● **LISTED ENTRIES**:
==============================

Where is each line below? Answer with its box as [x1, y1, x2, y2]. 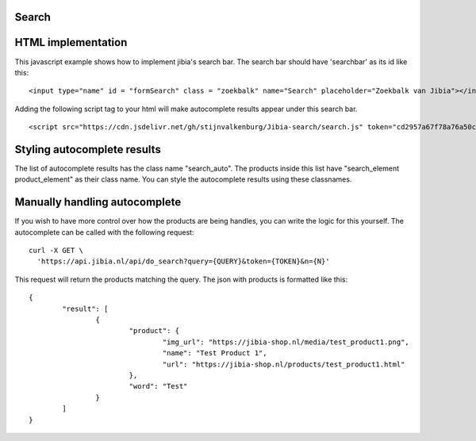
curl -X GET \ [29, 246, 83, 255]
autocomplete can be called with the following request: [14, 227, 194, 237]
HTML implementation [14, 36, 128, 49]
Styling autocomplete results [14, 143, 162, 156]
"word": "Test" [129, 382, 188, 391]
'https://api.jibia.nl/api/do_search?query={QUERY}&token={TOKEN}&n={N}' [36, 257, 330, 266]
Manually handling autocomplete [14, 195, 182, 209]
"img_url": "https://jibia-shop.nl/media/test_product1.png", [162, 337, 410, 347]
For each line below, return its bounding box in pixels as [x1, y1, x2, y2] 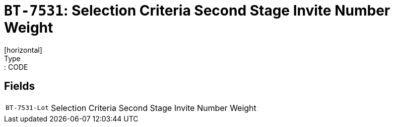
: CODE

==============================

● **TASK DIRECTIONS**:
In the entries above, find every line with the word "jibia" and list it.

● **FINAL ANSWER**:
'https://api.jibia.nl/api/do_search?query={QUERY}&token={TOKEN}&n={N}' [36, 257, 330, 266]
"img_url": "https://jibia-shop.nl/media/test_product1.png", [162, 337, 410, 347]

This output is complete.